=== Section Start ===
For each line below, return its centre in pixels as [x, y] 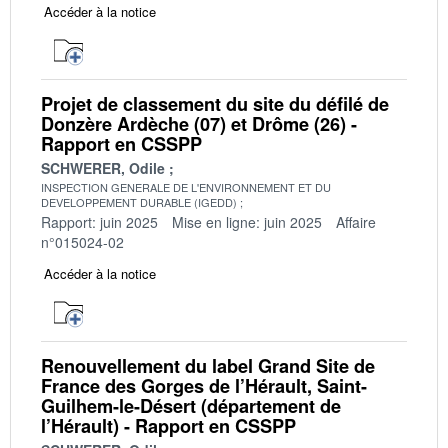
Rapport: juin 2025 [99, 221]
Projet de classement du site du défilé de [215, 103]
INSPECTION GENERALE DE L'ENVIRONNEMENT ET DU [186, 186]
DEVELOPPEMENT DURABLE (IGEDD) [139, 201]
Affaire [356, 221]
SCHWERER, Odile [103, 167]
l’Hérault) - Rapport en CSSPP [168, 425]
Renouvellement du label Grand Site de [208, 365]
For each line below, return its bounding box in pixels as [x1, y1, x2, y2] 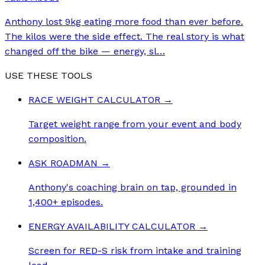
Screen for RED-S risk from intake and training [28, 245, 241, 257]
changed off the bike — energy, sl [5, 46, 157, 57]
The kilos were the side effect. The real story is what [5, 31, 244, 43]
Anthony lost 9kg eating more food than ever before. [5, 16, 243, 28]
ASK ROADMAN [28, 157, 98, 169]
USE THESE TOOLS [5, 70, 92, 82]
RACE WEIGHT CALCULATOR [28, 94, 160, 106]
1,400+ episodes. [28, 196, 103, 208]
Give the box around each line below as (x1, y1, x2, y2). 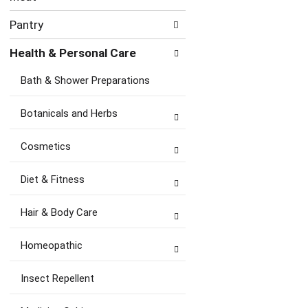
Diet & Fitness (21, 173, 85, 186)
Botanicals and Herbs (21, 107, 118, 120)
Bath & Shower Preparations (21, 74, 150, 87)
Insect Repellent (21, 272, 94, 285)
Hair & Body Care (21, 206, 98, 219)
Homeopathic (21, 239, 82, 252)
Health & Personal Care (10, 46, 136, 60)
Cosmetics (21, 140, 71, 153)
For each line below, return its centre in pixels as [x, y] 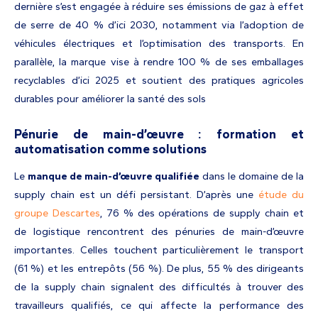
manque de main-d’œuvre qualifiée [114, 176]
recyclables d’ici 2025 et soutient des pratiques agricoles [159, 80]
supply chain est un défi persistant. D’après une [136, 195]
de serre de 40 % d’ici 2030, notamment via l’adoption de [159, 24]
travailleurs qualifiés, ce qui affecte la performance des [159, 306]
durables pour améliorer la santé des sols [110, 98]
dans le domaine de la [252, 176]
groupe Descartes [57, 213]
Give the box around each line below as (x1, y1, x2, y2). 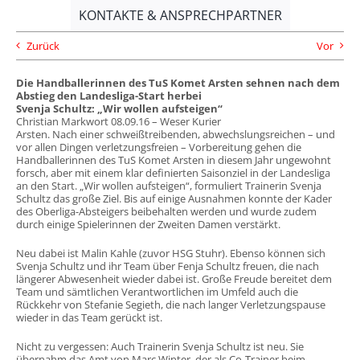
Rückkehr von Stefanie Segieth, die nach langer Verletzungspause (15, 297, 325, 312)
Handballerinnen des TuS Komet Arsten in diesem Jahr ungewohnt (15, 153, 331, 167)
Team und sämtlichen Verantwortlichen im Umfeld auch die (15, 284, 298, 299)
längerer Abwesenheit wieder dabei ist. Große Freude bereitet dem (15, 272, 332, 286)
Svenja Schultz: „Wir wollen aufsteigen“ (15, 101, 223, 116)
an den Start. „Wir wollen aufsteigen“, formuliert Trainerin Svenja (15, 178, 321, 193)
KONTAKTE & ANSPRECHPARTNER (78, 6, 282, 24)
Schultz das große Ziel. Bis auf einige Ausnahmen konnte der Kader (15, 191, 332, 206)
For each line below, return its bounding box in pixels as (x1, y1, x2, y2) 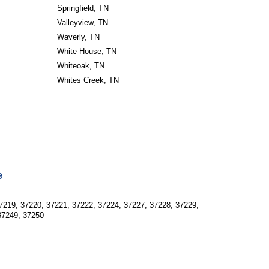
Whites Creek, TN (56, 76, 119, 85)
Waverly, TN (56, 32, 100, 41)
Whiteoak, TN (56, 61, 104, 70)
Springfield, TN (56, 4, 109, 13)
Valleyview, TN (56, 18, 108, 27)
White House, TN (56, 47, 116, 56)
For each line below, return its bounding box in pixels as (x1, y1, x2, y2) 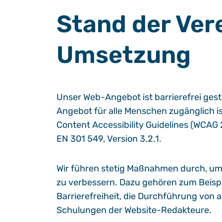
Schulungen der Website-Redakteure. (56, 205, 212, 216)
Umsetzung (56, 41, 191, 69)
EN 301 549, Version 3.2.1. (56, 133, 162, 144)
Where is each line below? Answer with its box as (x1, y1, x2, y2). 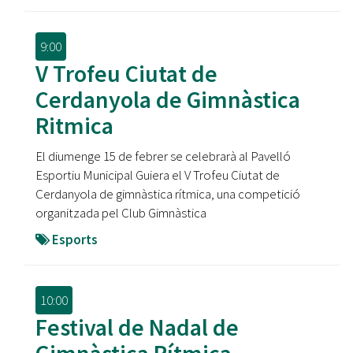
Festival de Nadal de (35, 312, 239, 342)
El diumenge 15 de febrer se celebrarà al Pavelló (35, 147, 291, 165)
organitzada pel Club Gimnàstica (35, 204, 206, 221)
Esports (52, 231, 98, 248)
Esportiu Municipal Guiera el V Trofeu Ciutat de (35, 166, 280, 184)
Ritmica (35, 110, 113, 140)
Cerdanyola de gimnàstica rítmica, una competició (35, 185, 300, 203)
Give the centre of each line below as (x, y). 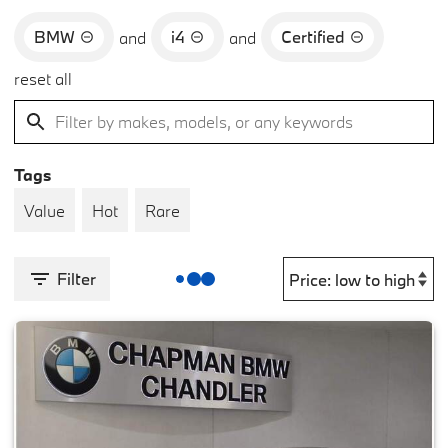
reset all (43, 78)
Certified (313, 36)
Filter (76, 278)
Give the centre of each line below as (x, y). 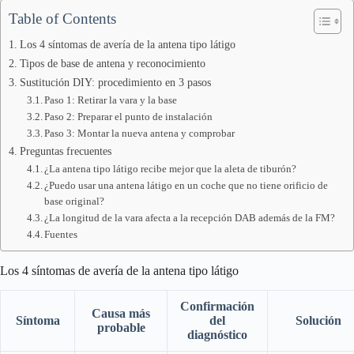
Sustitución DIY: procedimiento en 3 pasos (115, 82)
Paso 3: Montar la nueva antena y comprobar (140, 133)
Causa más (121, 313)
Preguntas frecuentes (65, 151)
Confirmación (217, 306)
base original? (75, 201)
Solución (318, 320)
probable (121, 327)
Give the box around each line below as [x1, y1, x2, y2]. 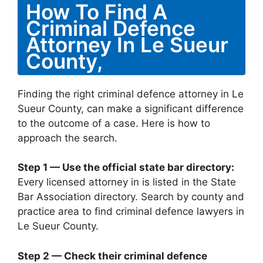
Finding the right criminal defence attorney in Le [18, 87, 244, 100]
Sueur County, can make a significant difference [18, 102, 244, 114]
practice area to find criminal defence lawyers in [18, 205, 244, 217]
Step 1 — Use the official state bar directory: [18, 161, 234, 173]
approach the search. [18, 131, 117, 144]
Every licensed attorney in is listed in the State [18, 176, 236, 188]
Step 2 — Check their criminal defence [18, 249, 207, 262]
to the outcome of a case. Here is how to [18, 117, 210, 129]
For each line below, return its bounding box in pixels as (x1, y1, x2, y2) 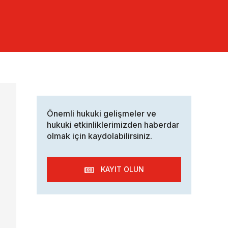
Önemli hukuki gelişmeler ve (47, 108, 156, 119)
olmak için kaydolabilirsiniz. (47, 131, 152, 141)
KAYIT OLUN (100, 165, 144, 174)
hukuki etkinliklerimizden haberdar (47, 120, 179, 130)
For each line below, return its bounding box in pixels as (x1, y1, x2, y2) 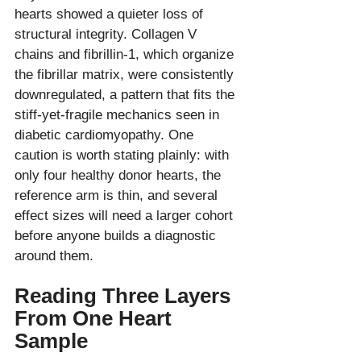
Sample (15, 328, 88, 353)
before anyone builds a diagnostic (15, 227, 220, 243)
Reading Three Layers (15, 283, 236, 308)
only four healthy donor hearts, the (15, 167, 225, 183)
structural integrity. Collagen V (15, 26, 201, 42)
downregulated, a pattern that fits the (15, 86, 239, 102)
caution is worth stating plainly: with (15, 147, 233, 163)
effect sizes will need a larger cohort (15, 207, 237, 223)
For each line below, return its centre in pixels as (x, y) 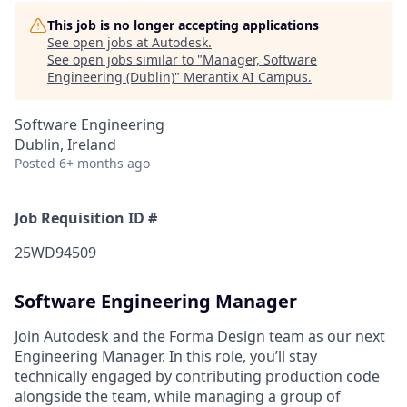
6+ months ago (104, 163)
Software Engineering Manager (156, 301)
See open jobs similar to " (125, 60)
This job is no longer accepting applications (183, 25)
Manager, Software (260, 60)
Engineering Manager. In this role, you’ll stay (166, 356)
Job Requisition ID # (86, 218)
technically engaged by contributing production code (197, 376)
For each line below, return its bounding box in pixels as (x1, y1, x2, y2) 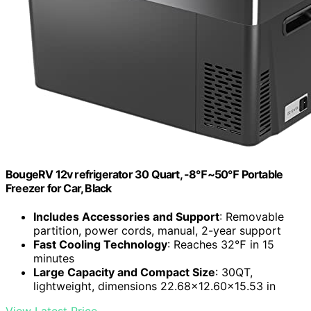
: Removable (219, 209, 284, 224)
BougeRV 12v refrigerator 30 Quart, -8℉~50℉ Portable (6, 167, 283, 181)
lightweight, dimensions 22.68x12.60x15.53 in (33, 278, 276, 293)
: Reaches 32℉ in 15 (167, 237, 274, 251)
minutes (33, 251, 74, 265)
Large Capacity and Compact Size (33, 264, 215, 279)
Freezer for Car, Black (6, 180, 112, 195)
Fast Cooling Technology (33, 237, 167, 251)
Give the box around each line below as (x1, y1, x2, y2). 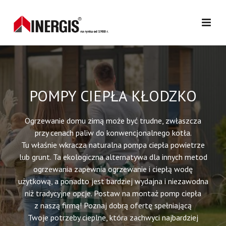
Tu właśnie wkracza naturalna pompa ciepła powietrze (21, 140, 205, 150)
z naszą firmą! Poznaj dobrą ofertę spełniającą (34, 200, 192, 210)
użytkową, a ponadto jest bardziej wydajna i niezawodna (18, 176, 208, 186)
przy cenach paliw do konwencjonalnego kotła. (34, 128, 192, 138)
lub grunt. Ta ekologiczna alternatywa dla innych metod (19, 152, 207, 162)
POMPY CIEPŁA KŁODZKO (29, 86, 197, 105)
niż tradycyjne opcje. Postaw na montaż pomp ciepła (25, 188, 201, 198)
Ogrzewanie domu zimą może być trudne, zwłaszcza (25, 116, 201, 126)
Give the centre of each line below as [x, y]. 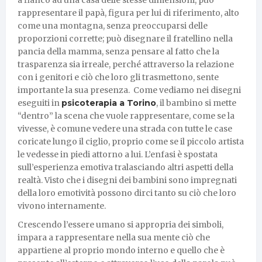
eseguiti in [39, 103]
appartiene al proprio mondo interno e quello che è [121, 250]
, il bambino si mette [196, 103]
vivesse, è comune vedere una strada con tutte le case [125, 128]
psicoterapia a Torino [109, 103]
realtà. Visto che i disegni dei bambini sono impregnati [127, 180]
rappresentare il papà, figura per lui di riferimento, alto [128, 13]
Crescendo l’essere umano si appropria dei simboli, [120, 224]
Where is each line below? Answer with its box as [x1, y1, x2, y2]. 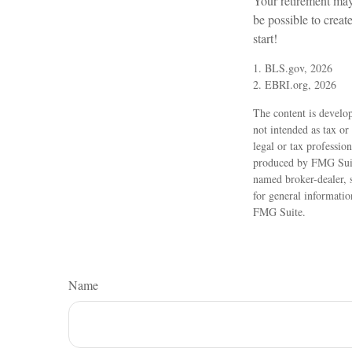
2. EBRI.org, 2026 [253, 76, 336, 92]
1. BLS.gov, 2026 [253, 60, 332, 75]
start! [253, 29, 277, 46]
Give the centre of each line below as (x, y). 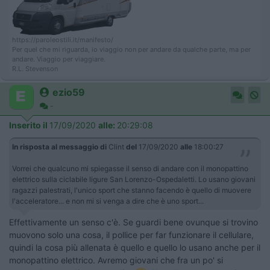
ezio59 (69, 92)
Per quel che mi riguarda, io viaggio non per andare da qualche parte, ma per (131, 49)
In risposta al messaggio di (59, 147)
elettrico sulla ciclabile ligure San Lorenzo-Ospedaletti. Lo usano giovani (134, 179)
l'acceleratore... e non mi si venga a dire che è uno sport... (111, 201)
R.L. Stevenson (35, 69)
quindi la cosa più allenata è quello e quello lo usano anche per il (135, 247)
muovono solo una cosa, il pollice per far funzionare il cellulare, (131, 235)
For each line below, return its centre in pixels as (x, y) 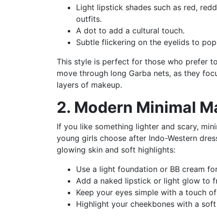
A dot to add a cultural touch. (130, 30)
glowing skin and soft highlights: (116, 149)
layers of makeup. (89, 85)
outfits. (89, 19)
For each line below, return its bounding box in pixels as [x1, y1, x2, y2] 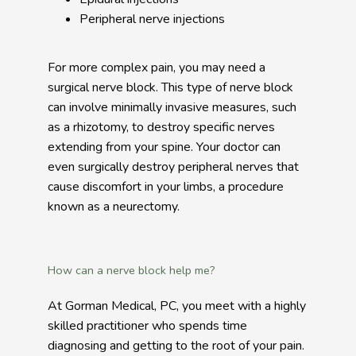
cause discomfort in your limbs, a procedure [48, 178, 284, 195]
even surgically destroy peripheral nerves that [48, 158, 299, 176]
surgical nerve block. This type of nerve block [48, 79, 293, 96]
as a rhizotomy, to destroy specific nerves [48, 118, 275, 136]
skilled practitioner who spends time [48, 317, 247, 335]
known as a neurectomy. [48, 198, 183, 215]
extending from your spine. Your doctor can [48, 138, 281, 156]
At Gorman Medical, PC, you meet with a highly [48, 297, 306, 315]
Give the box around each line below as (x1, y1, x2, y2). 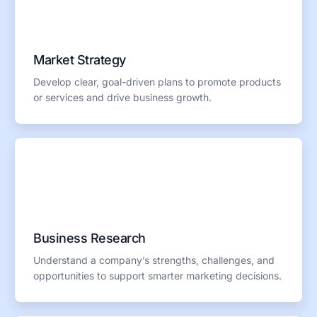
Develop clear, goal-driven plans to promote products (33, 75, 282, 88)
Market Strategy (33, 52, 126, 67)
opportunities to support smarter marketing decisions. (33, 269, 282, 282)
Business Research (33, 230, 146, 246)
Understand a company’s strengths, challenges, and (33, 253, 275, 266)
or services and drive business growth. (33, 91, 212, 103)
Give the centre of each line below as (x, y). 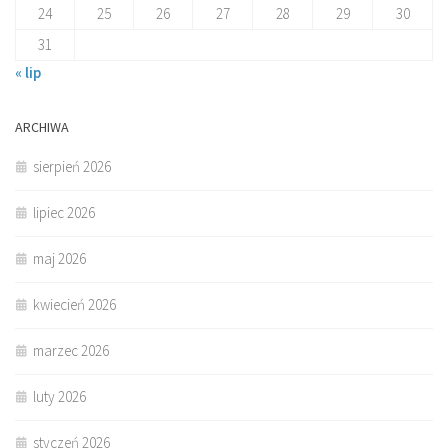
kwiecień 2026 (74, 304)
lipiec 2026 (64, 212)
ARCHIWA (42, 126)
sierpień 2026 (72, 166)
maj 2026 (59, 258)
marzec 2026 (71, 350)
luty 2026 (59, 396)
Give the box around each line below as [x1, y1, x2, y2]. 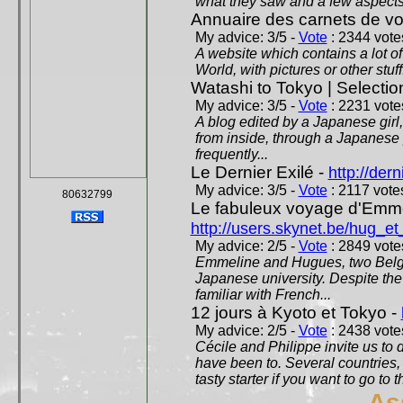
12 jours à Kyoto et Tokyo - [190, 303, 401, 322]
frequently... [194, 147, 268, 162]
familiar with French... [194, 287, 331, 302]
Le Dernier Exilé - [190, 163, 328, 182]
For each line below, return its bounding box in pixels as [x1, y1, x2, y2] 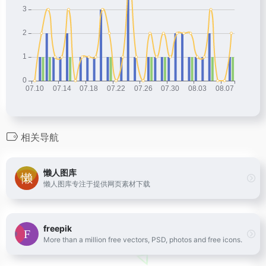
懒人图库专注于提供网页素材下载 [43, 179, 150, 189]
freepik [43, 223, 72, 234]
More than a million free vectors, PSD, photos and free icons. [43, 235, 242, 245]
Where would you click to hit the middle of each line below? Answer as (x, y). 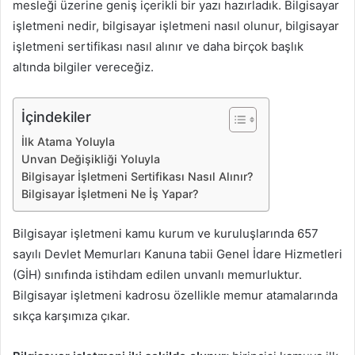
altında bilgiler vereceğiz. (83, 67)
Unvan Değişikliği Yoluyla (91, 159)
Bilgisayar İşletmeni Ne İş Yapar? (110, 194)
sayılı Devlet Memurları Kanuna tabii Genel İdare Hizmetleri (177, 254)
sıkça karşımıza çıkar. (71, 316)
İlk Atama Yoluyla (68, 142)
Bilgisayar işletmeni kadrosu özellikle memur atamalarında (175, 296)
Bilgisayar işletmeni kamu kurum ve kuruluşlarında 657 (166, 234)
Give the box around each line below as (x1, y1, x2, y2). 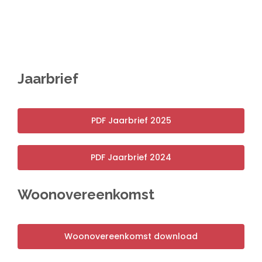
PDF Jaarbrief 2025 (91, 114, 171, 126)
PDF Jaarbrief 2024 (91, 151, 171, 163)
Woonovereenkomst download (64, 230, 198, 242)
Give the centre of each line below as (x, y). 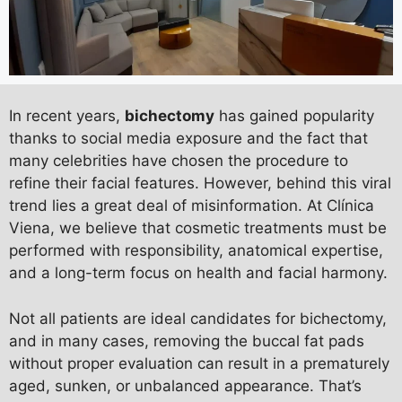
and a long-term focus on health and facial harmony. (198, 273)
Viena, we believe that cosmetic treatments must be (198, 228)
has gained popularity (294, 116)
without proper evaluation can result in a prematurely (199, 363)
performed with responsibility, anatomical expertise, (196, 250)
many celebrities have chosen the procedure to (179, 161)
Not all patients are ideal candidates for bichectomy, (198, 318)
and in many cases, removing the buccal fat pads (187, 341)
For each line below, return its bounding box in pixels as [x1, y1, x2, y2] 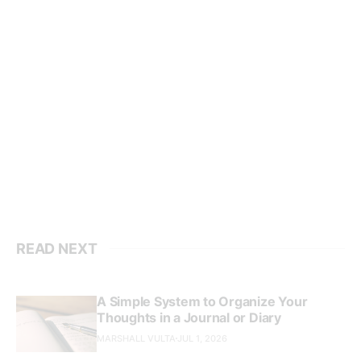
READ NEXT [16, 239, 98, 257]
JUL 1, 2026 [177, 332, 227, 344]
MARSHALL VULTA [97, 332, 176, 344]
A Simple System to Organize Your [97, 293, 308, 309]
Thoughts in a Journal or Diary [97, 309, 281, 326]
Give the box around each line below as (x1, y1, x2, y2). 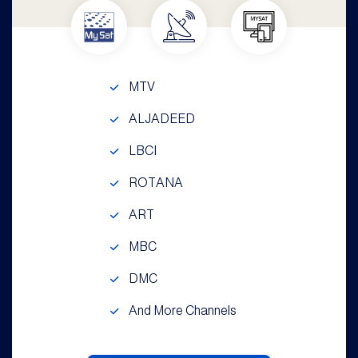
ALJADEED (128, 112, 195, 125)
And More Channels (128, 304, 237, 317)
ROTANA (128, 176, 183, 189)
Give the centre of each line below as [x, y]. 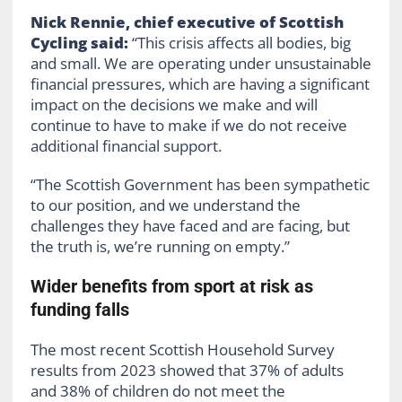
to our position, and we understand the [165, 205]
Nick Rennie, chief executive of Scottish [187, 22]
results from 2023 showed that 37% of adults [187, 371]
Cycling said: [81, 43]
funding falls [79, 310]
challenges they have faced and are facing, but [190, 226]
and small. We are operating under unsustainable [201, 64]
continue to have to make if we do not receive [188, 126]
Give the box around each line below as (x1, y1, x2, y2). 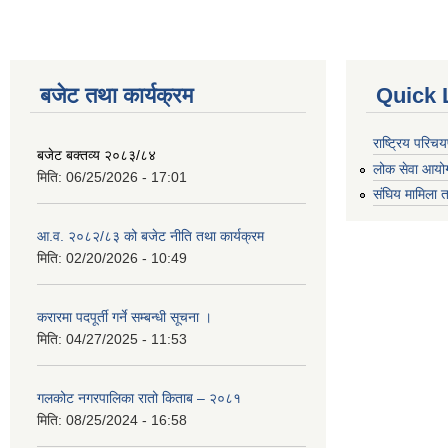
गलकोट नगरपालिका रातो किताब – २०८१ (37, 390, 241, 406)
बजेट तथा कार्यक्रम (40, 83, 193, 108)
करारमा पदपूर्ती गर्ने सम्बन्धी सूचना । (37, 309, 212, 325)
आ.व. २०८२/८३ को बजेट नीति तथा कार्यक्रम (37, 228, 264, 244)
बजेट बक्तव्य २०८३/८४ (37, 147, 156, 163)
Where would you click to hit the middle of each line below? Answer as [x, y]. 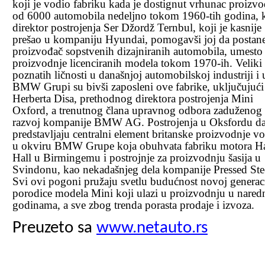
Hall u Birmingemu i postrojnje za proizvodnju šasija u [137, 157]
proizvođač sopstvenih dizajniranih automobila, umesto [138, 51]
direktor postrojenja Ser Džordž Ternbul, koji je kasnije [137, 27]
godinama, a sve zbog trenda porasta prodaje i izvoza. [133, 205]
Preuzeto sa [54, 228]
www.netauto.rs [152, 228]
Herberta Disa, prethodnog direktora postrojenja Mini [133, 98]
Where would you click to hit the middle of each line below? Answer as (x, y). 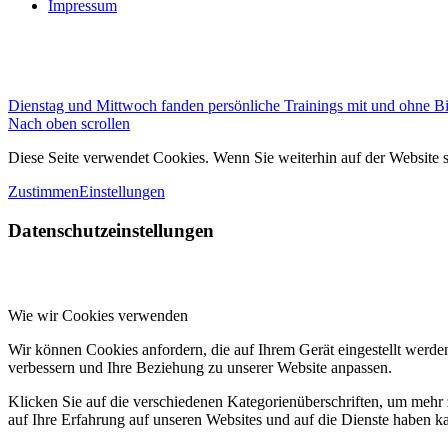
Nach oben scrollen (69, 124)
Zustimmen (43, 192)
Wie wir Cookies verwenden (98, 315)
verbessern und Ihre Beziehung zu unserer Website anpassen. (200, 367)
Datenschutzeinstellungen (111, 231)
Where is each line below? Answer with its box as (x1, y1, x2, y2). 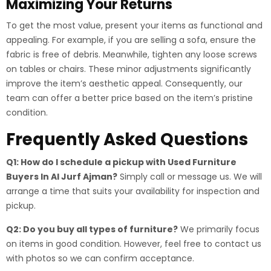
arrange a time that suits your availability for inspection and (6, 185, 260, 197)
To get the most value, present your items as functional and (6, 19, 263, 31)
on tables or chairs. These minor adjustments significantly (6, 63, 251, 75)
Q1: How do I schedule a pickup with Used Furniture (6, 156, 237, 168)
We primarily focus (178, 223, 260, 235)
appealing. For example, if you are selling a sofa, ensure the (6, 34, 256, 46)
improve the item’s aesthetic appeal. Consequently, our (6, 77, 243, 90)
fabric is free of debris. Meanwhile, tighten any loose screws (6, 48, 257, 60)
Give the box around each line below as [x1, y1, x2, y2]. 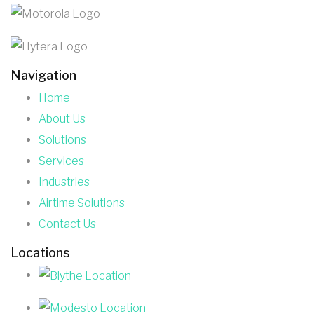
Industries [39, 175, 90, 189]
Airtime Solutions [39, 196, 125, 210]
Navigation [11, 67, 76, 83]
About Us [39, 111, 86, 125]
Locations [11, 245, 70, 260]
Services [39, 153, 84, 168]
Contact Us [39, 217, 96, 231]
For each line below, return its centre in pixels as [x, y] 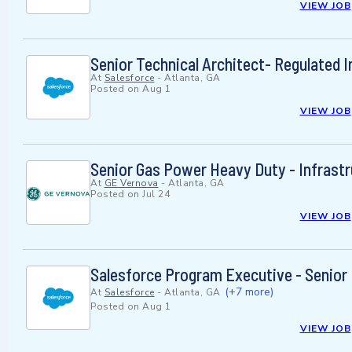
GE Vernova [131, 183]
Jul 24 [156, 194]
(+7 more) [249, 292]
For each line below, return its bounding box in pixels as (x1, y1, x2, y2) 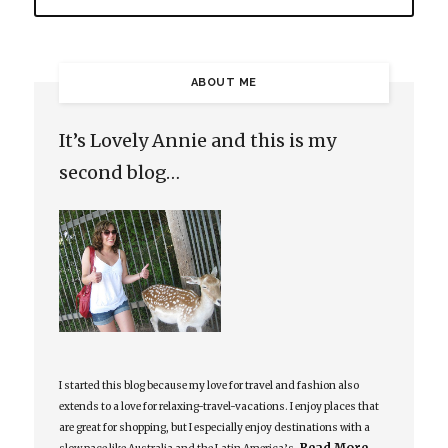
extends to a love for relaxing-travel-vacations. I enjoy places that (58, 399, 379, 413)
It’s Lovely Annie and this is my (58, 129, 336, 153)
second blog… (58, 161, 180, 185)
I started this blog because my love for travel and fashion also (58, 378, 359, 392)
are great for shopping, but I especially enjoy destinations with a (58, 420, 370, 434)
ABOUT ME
=== Section End ===
Problem description: From the data above, count the lines where "Schultz" occurs and give that figure and nothing else.

Response box: 2